Do you also spot meter with the spot focusing? By the way, I love Sonoma County...one of my good friends teaches photography at Santa Rosa High School.
Do you also spot meter with the spot focusing? By the way, I love Sonoma County...one of my good friends teaches photography at Santa Rosa High School.
Chris - I am not an expert on these things but about the only time I use spot metering is with flash other than flash fill applications. The rest of the times I use center weighted or matrix depending on the scene. I would be interested in other folks comments on the subject. As I have said before, my background is manual medium and large format photography and I am learning about modern digital photography like you are.
John
Even I use single spot focusing & find it very convenient.
Hi John,
Spot metering is often mis-understood (as is, in fact, all metering). In a nutshell, all metering works on the "assumption" that what you're pointing the camera at is a medium gray. For Matrix and centre-weighted metering - normally - it's pretty close because most scenes average out to a medium grey anyway, but with spot-metering, it's often a different story (because the measured field of view is so small). So what this means with all metering, but spot-metering in particular, is that you have to apply exposure compensation (up to plus or minus 2 stops) depending on how far the spot-metered item varies from a medium gray.

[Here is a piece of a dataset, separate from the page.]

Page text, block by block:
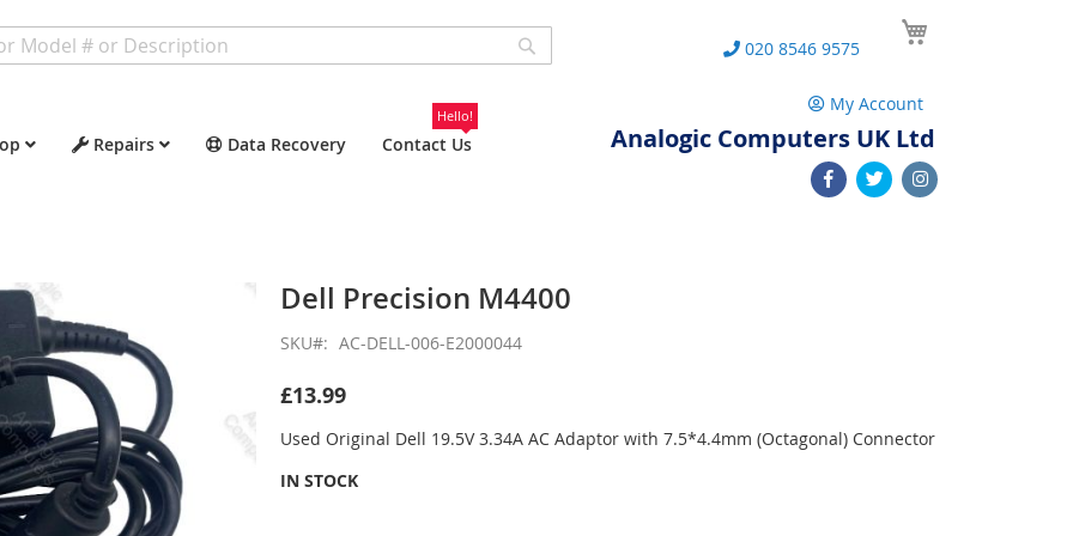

Or to put that another way, if what you spot-meter ISN'T a medium gray, it WILL be when you capture it if you don't apply compensation.
Hope that helps somebody!
Colin - Thanks for the comments which were good as always. I understand the basics and was looking for comments from people's experience. Donny's comment is a good one and in line with what I meant for bird photography. And as he demonstrated with the beautiful photos, it works.
The reason I mentioned using spot metering for flash photography (especially close up) is that it takes the camera out of the flash fill mode and adjusts the flash to be the main source without regard to ambient light. I forget what they call that.
These discussions about the basics are good. In my case, I know how to expose scenes properly but I am still learning how to make these "smart" cameras do what I want them to do.
Thanks all,
John
Last edited by PhotomanJohn; 2nd August 2011 at 01:42 PM.